[Records from a data source]

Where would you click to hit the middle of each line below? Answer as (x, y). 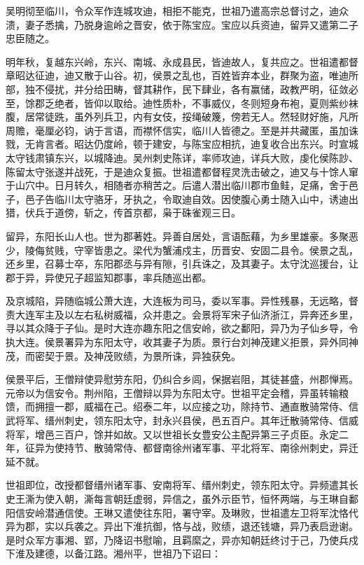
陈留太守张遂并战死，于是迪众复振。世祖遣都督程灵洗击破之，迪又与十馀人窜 (182, 171)
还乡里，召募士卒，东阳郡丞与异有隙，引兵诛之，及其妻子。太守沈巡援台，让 (182, 264)
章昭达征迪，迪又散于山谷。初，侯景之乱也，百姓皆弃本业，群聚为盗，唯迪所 (182, 75)
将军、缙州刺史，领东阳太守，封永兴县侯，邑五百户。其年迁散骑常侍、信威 (187, 420)
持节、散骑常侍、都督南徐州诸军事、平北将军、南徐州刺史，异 (206, 448)
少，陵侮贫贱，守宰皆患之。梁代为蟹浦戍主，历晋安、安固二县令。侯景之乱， (182, 250)
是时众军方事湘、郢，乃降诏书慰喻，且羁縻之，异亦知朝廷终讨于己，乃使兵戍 (182, 539)
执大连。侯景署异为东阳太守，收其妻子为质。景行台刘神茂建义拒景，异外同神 (182, 342)
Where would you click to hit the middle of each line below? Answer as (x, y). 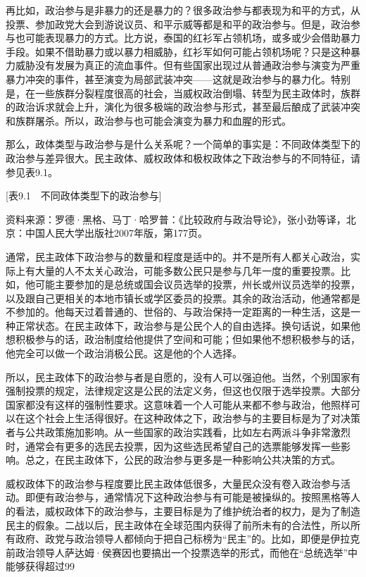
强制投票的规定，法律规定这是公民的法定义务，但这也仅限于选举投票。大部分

WORK ITEM: Extract, word for word, each line from the one that contains "执大连。侯景署异为东阳太守，收其妻子为质。景行台刘神茂建义拒景，异外同神 (182, 342)" through the final line of the data above. Leave the pictures out.

ANSWER BOX:
执大连。侯景署异为东阳太守，收其妻子为质。景行台刘神茂建义拒景，异外同神 (182, 342)
Where would you click to hit the middle of each line below? Answer as (x, y). 
强制投票的规定，法律规定这是公民的法定义务，但这也仅限于选举投票。大部分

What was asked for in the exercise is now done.